Keith takes a moment to stick his tongue out at him. “Am not.”
“Are too,” Lance says, shaking his head fondly. “You do not think before you do things. I love you, babe, but you have zero risk assessment abilities.”
“I do so have risk assessment abilities! Right now I am assessing the risk, and I used my abilities to asses that it is so, totally worth it!”
“It’s worth it for you now, you goober. But in a few hours you’ll be singing a different tune.”
Keith shrugs, shoving another spoonful of ice cream into his mouth. “That sounds like a future Keith problem.”
Lance rolls his eyes. “Seriously. You’re such a dumbass. Hunk makes you various other treats that no one is allowed to touch specifically because you can’t eat ice cream without Suffering the Consequences. And yet.”
“And yet,” Keith agrees, like the dumbass he is.
God, Lance loves his dorky boyfriend so much. He is going to have so much fun being smug when Keith is suffering later. This dating shit is great.
———
Lance is a light sleeper. Always has been. And when he was sleeping on his own, he dealt with it pretty easily with an eye mask and headphones and other such things. But sharing a bed every night means that it’s kind of difficult to wear a bunch of sleep gear without disrupting Keith, and besides, as much as being a light sleeper is kind of annoying, it does mean he’s up easier for any kind of light night…activities. So it kind of cancels out.
But right now, Lance is very happy about being a light sleeper, because he’s up the very second he hears his boyfriend mutter a low “oh, fuck” and try to extract himself from Lance’s arms and to the washroom without waking Lance up.

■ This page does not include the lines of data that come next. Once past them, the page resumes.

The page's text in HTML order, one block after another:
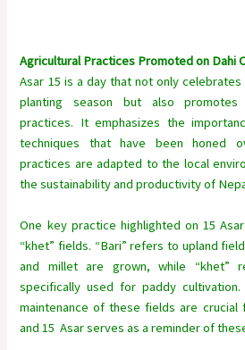
Agricultural Practices Promoted on Dahi
Asar 15 is a day that not only
planting season but also promotes
practices. It emphasizes the
techniques that have been honed
practices are adapted to the local
the sustainability and productivity of
One key practice highlighted on 15
“khet” fields. “Bari” refers to upland
and millet are grown, while “khet”
specifically used for paddy
maintenance of these fields are crucial
and 15 Asar serves as a reminder of

Lance smirks to himself. Ha. As if Keith is going to escape his mocking. Lance warned the fucker. It is high time that he rubs it in and says ‘I told you so’ as many times as he possibly can.

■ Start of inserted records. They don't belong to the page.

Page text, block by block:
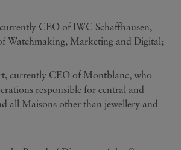
CEO of IWC Schaffhausen,
Watchmaking, Marketing and Digital;
currently CEO of Montblanc, who
responsible for central and
all Maisons other than jewellery and
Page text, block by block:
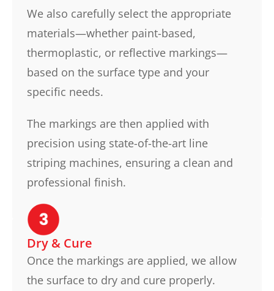
We also carefully select the appropriate
materials—whether paint-based,
thermoplastic, or reflective markings—
based on the surface type and your
specific needs.
The markings are then applied with
precision using state-of-the-art line
striping machines, ensuring a clean and
professional finish.
Dry & Cure
Once the markings are applied, we allow
the surface to dry and cure properly.

“Where’re y’going?” Lance mumbles, pretending to be more asleep than he is and tightening his arms around Keith’s waist.
Keith sees right through him easily. “You know exactly where I’m going, you dick. Let me go.”

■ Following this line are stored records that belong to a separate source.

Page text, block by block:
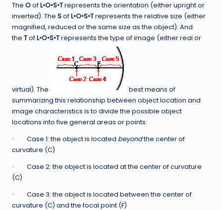
The OofL•O•S•Trepresents the orientation (either upright or
inverted). The SofL•O•S•Trepresents the relative size (either
magnified, reduced or the same size as the object). And
the TofL•O•S•Trepresents the type of image (either real or
virtual). The
best means of
summarizing this relationship between object location and
image characteristics is to divide the possible object
locations into five general areas or points:
· Case 1: the object is located beyondthe center of
curvature (C)
· Case 2: the object is located at the center of curvature
(C)
· Case 3: the object is located between the center of
curvature (C) and the focal point (F)
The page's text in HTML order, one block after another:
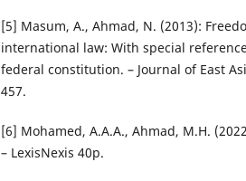
[5] Masum, A., Ahmad, N. (2013):
international law: With special
federal constitution. – Journal of East
457.
[6] Mohamed, A.A.A., Ahmad, M.H.
– LexisNexis 40p.
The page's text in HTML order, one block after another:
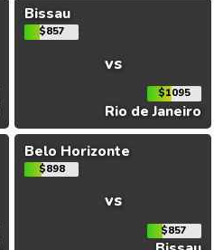
Bissau
$857
vs
$1095
Rio de Janeiro
Belo Horizonte
$898
vs
$857
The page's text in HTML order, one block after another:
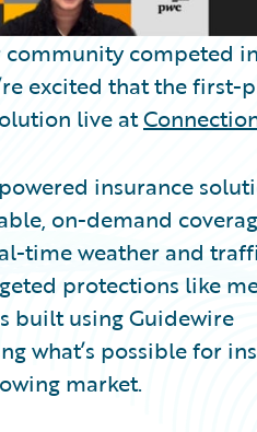
community competed in
excited that the first-
live at
insurance
on-demand
time weather and
protections like
built using Guidewire
what’s possible for
market.
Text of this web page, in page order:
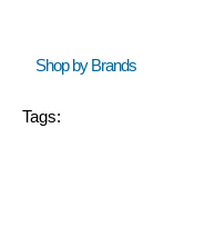
Shop by Brands
Tags:
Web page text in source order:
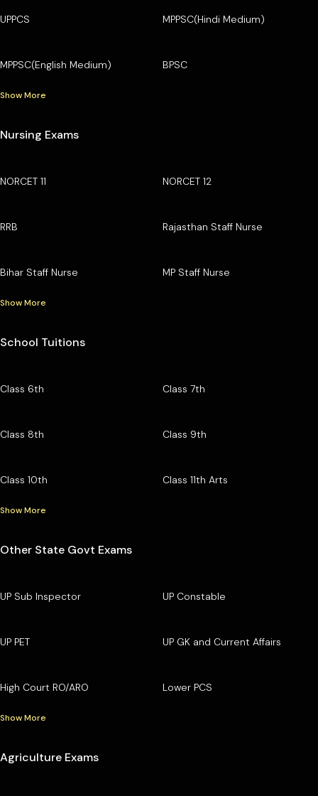
UPPCS MPPSC(Hindi Medium)
MPPSC(English Medium) BPSC
Show More
Nursing Exams
NORCET 11 NORCET 12
RRB Rajasthan Staff Nurse
Bihar Staff Nurse MP Staff Nurse
Show More
School Tuitions
Class 6th Class 7th
Class 8th Class 9th
Class 10th Class 11th Arts
Show More
Other State Govt Exams
UP Sub Inspector UP Constable
UP PET UP GK and Current Affairs
High Court RO/ARO Lower PCS
Show More
Agriculture Exams

“No idea what you’re talking about,” Lance says, smirking. “You’ll have to enlighten me.”
Keith sighs. He knows damn well that he is at the disadvantage here, and like hell is he going to out-stubborn Lance when he’s the one on the time limit.
Ha. Sucker.
God, Lance loves being in love. This shit is the best.
“If I admit that you were right, will you let me and my poor stomach go suffer in peace?”
“Mm. You have the call yourself the king of all dumbasses first and admit that I am correct all of the time.”
“You’re correct some of the time.”
“I can hear your stomach trying to kill itself, babe. Don’t think you’re in the position to be negotiating.”
Look. If Keith was really desperate, Lance wouldn’t be stopping him. He’s not cruel. Plus, as much as Lance is no slacker, Keith will always be able to kick his ass at hand to hand, so if he really needed to flee that quickly, he could.
But if there’s one thing Keith is, it’s a total sucker for Lance and all of Lance’s bullshit. And Lance loves taking advantage of that, because he’s a known butthead.
“I am the king of all dumbasses and you are always right,” Keith deadpans. “Now let me go, asshole.”
Lance does, smirking as Keith scrambles to their ensuite and re-burying himself in the blankets. Keith’ll be a while.
Lance is half asleep by the time Keith finally crawls back into bed. “If you listen to me more often bad things wouldn’t keep happening to you,” he mumbles as they get comfortable again.
“You are so mean to me,” Keith grouches back. But he presses a kiss to Lance’s cheek anyway.
Ha. Sucker. He’s so lucky he has Lance.